_Task details_
Carry none of the pictures over; write out the complete data exactly.

_Data for the task_
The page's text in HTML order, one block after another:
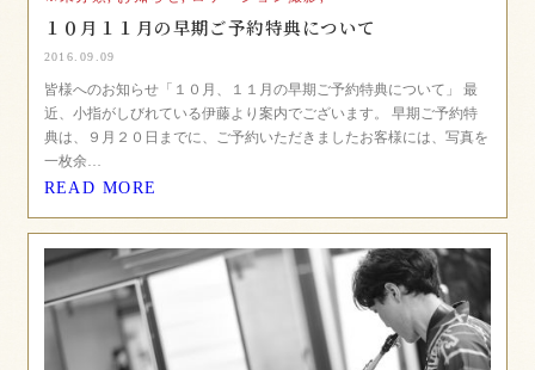
１０月１１月の早期ご予約特典について
2016.09.09
皆様へのお知らせ「１０月、１１月の早期ご予約特典について」 最
近、小指がしびれている伊藤より案内でございます。 早期ご予約特
典は、９月２０日までに、ご予約いただきましたお客様には、写真を
一枚余…
READ MORE

_Result for this task_
The page's text in HTML order, one block after another:
１０月１１月の早期ご予約特典について
2016.09.09
皆様へのお知らせ「１０月、１１月の早期ご予約特典について」 最
近、小指がしびれている伊藤より案内でございます。 早期ご予約特
典は、９月２０日までに、ご予約いただきましたお客様には、写真を
一枚余…
READ MORE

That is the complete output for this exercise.